EXERCISE » Pictures must not be copied, but every entry must be reproduced exactly.

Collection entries
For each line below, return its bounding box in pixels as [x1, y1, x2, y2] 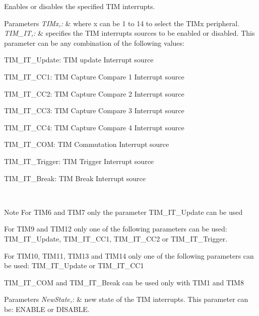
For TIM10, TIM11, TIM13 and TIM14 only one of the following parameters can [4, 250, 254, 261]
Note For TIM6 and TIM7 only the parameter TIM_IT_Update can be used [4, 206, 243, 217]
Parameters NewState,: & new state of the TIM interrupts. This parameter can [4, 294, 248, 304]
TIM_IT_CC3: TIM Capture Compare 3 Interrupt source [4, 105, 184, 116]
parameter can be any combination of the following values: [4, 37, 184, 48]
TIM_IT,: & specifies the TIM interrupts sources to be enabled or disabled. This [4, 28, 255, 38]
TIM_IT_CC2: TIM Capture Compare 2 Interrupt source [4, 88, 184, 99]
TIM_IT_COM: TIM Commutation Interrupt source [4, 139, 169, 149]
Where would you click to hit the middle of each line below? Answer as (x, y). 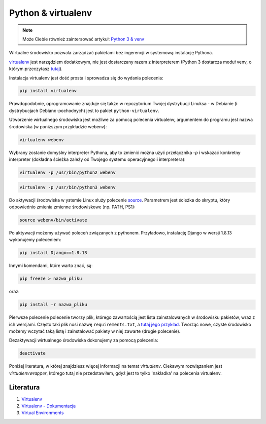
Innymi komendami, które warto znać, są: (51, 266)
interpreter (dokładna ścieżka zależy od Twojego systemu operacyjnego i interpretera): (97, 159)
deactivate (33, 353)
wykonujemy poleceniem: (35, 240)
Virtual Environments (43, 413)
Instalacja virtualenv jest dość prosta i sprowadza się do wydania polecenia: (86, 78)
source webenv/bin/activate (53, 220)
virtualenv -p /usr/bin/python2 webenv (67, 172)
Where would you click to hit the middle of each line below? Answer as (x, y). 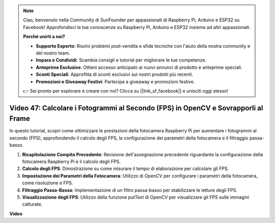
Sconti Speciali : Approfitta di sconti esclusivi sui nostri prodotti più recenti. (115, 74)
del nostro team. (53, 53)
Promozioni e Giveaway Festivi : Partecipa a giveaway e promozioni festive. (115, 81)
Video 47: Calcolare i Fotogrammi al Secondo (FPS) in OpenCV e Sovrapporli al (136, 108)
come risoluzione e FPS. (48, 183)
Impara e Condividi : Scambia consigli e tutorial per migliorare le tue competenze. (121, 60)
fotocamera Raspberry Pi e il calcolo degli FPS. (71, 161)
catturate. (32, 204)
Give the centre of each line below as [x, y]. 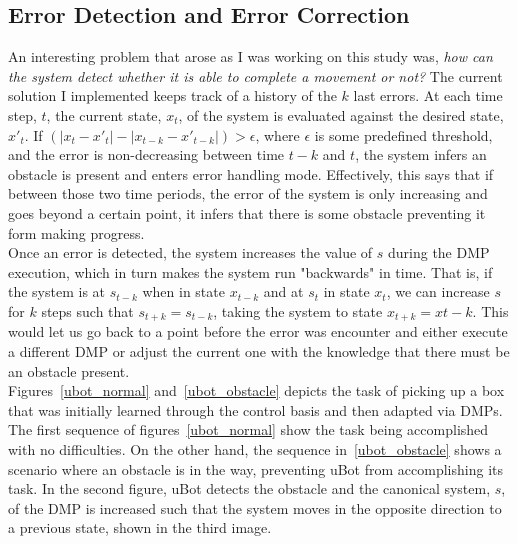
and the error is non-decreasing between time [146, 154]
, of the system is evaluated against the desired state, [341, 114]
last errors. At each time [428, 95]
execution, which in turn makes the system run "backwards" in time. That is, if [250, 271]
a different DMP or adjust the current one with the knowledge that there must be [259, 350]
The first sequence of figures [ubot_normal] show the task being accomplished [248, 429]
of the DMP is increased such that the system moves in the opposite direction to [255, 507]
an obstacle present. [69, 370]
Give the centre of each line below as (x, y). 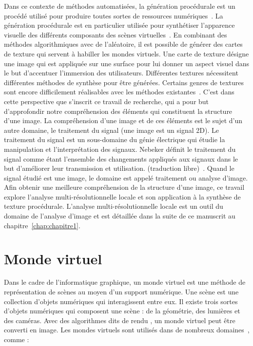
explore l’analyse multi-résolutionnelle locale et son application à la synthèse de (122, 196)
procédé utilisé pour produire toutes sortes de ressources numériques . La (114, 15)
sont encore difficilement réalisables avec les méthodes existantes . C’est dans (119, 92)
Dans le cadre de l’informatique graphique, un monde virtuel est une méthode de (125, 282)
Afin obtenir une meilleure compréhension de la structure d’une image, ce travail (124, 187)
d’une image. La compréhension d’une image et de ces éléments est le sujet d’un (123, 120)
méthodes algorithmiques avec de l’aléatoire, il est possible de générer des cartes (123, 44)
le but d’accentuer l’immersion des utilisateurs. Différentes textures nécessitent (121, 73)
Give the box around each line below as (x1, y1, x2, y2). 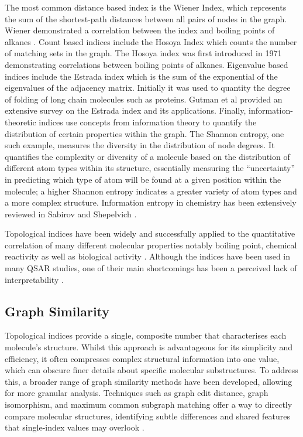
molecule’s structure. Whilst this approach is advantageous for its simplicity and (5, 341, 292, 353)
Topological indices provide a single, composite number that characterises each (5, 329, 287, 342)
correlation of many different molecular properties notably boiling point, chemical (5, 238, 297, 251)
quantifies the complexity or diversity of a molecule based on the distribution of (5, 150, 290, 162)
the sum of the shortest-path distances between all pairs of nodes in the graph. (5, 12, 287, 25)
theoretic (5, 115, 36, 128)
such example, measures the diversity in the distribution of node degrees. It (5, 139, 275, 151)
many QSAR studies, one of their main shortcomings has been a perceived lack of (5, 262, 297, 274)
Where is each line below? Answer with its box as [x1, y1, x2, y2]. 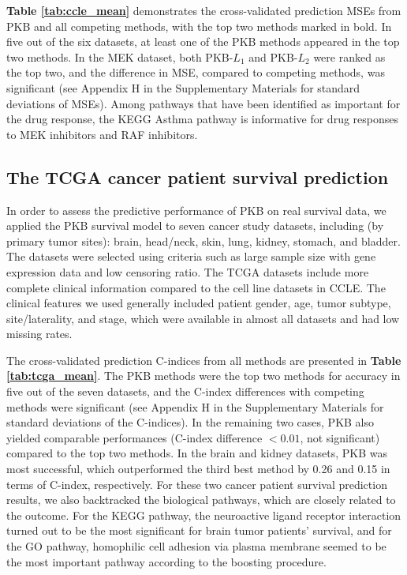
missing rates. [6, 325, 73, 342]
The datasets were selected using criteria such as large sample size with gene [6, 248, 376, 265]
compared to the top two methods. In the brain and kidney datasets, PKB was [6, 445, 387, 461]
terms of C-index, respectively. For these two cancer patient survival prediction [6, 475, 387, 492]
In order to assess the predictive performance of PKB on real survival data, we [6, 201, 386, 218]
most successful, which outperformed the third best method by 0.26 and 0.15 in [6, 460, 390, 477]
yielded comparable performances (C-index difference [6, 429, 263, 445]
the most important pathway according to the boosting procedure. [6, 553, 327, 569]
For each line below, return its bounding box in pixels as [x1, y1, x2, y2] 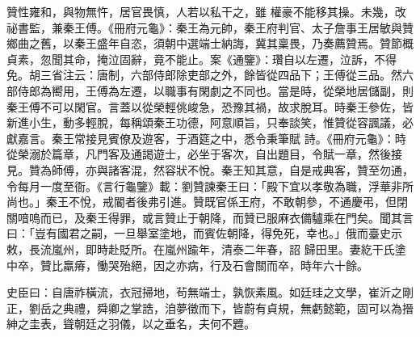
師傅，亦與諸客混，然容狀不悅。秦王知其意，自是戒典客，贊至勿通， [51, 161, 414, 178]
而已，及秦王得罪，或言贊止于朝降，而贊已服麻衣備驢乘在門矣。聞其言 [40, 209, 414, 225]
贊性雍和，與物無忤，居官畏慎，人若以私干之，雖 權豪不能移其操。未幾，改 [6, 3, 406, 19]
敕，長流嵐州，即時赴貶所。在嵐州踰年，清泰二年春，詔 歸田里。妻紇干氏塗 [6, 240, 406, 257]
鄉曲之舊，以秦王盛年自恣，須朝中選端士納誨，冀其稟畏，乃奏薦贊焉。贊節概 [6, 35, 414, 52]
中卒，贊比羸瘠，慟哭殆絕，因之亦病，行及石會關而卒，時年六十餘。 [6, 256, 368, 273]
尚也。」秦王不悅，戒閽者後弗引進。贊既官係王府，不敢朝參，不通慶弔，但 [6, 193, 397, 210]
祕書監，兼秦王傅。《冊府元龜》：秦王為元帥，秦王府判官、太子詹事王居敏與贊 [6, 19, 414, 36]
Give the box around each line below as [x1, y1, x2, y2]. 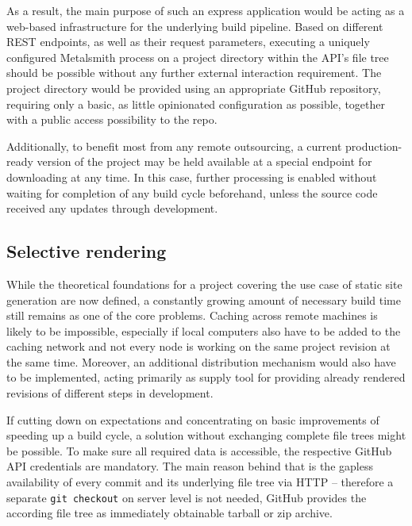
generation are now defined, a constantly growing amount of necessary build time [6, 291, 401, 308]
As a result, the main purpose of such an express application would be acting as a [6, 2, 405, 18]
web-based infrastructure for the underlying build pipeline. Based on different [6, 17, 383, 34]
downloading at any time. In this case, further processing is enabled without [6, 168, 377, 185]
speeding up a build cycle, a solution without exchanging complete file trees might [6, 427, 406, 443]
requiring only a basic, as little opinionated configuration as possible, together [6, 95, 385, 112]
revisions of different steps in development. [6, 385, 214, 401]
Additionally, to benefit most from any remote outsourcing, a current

FINISHED EXERCISE »
For each line below, return its bounding box in pixels as [x1, y1, x2, y2] 
For TIM10, TIM11, TIM13 and TIM14 only one of the following parameters can [4, 250, 254, 261]
Note For TIM6 and TIM7 only the parameter TIM_IT_Update can be used [4, 206, 243, 217]
Parameters NewState,: & new state of the TIM interrupts. This parameter can [4, 294, 248, 304]
TIM_IT_CC3: TIM Capture Compare 3 Interrupt source [4, 105, 184, 116]
parameter can be any combination of the following values: [4, 37, 184, 48]
TIM_IT,: & specifies the TIM interrupts sources to be enabled or disabled. This [4, 28, 255, 38]
TIM_IT_CC2: TIM Capture Compare 2 Interrupt source [4, 88, 184, 99]
TIM_IT_COM: TIM Commutation Interrupt source [4, 139, 169, 149]
Where would you click to hit the middle of each line below? Answer as (x, y). 
Innymi komendami, które warto znać, są: (51, 266)
interpreter (dokładna ścieżka zależy od Twojego systemu operacyjnego i interpretera): (97, 159)
deactivate (33, 353)
wykonujemy poleceniem: (35, 240)
Virtual Environments (43, 413)
Instalacja virtualenv jest dość prosta i sprowadza się do wydania polecenia: (86, 78)
source webenv/bin/activate (53, 220)
virtualenv -p /usr/bin/python2 webenv (67, 172)
Where would you click to hit the middle of each line below? Answer as (x, y). 
Sconti Speciali : Approfitta di sconti esclusivi sui nostri prodotti più recenti. (115, 74)
del nostro team. (53, 53)
Promozioni e Giveaway Festivi : Partecipa a giveaway e promozioni festive. (115, 81)
Video 47: Calcolare i Fotogrammi al Secondo (FPS) in OpenCV e Sovrapporli al (136, 108)
come risoluzione e FPS. (48, 183)
Impara e Condividi : Scambia consigli e tutorial per migliorare le tue competenze. (121, 60)
fotocamera Raspberry Pi e il calcolo degli FPS. (71, 161)
catturate. (32, 204)
Give the centre of each line below as [x, y]. 
and the error is non-decreasing between time [146, 154]
, of the system is evaluated against the desired state, [341, 114]
last errors. At each time [428, 95]
execution, which in turn makes the system run "backwards" in time. That is, if [250, 271]
a different DMP or adjust the current one with the knowledge that there must be [259, 350]
The first sequence of figures [ubot_normal] show the task being accomplished [248, 429]
of the DMP is increased such that the system moves in the opposite direction to [255, 507]
an obstacle present. [69, 370]
Give the centre of each line below as (x, y). 
explore l’analyse multi-résolutionnelle locale et son application à la synthèse de (122, 196)
procédé utilisé pour produire toutes sortes de ressources numériques . La (114, 15)
sont encore difficilement réalisables avec les méthodes existantes . C’est dans (119, 92)
Dans le cadre de l’informatique graphique, un monde virtuel est une méthode de (125, 282)
Afin obtenir une meilleure compréhension de la structure d’une image, ce travail (124, 187)
d’une image. La compréhension d’une image et de ces éléments est le sujet d’un (123, 120)
méthodes algorithmiques avec de l’aléatoire, il est possible de générer des cartes (123, 44)
le but d’accentuer l’immersion des utilisateurs. Différentes textures nécessitent (121, 73)
Give the box around each line below as (x1, y1, x2, y2). 
molecule’s structure. Whilst this approach is advantageous for its simplicity and (5, 341, 292, 353)
Topological indices provide a single, composite number that characterises each (5, 329, 287, 342)
correlation of many different molecular properties notably boiling point, chemical (5, 238, 297, 251)
quantifies the complexity or diversity of a molecule based on the distribution of (5, 150, 290, 162)
the sum of the shortest-path distances between all pairs of nodes in the graph. (5, 12, 287, 25)
theoretic (5, 115, 36, 128)
such example, measures the diversity in the distribution of node degrees. It (5, 139, 275, 151)
many QSAR studies, one of their main shortcomings has been a perceived lack of (5, 262, 297, 274)
Where is each line below? Answer with its box as [x1, y1, x2, y2]. 
missing rates. [6, 325, 73, 342]
The datasets were selected using criteria such as large sample size with gene [6, 248, 376, 265]
compared to the top two methods. In the brain and kidney datasets, PKB was [6, 445, 387, 461]
terms of C-index, respectively. For these two cancer patient survival prediction [6, 475, 387, 492]
In order to assess the predictive performance of PKB on real survival data, we [6, 201, 386, 218]
most successful, which outperformed the third best method by 0.26 and 0.15 in [6, 460, 390, 477]
yielded comparable performances (C-index difference [6, 429, 263, 445]
the most important pathway according to the boosting procedure. [6, 553, 327, 569]
For each line below, return its bounding box in pixels as [x1, y1, x2, y2] 
師傅，亦與諸客混，然容狀不悅。秦王知其意，自是戒典客，贊至勿通， [51, 161, 414, 178]
而已，及秦王得罪，或言贊止于朝降，而贊已服麻衣備驢乘在門矣。聞其言 [40, 209, 414, 225]
贊性雍和，與物無忤，居官畏慎，人若以私干之，雖 權豪不能移其操。未幾，改 [6, 3, 406, 19]
敕，長流嵐州，即時赴貶所。在嵐州踰年，清泰二年春，詔 歸田里。妻紇干氏塗 [6, 240, 406, 257]
鄉曲之舊，以秦王盛年自恣，須朝中選端士納誨，冀其稟畏，乃奏薦贊焉。贊節概 [6, 35, 414, 52]
中卒，贊比羸瘠，慟哭殆絕，因之亦病，行及石會關而卒，時年六十餘。 [6, 256, 368, 273]
尚也。」秦王不悅，戒閽者後弗引進。贊既官係王府，不敢朝參，不通慶弔，但 [6, 193, 397, 210]
祕書監，兼秦王傅。《冊府元龜》：秦王為元帥，秦王府判官、太子詹事王居敏與贊 [6, 19, 414, 36]
Give the box around each line below as [x1, y1, x2, y2]. 
generation are now defined, a constantly growing amount of necessary build time [6, 291, 401, 308]
As a result, the main purpose of such an express application would be acting as a [6, 2, 405, 18]
web-based infrastructure for the underlying build pipeline. Based on different [6, 17, 383, 34]
downloading at any time. In this case, further processing is enabled without [6, 168, 377, 185]
speeding up a build cycle, a solution without exchanging complete file trees might [6, 427, 406, 443]
requiring only a basic, as little opinionated configuration as possible, together [6, 95, 385, 112]
revisions of different steps in development. [6, 385, 214, 401]
Additionally, to benefit most from any remote outsourcing, a current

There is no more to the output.